(What you are asked to do) The answer must be an exact transcription of the lines below from the first through the one containing "Save this code", with the pictures left out; please add nothing else.

=== Records to process ===

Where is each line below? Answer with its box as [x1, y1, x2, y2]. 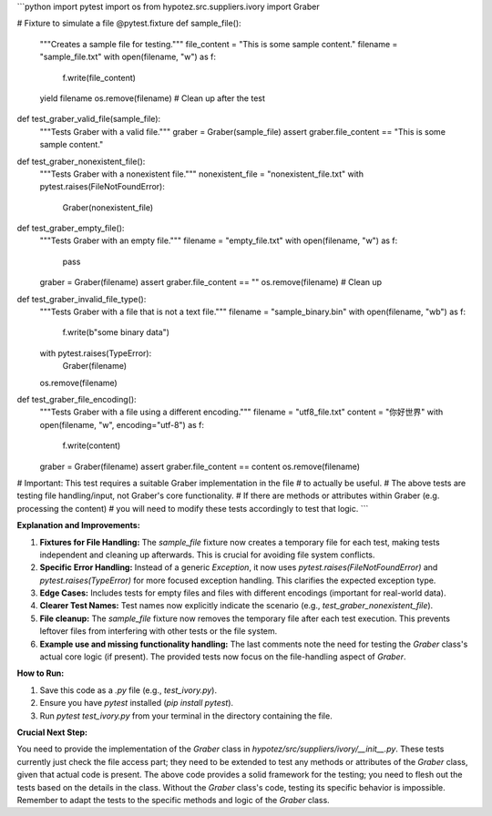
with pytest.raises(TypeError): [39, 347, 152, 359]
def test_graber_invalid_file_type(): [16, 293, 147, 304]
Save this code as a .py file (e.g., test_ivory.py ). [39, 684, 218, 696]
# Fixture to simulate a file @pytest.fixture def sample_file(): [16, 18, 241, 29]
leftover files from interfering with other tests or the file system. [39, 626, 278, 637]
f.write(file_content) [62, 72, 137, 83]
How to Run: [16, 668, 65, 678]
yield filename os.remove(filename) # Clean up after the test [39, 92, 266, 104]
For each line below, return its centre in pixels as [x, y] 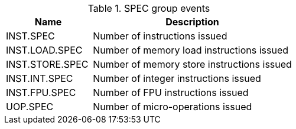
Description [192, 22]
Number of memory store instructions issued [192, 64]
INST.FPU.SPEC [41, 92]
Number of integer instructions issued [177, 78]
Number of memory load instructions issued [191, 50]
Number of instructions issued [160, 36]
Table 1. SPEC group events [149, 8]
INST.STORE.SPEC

===

(Response to the task)
Where is each line below? Answer with its box as [x1, y1, x2, y2]. 
with pytest.raises(TypeError): [39, 347, 152, 359]
def test_graber_invalid_file_type(): [16, 293, 147, 304]
Save this code as a .py file (e.g., test_ivory.py ). [39, 684, 218, 696]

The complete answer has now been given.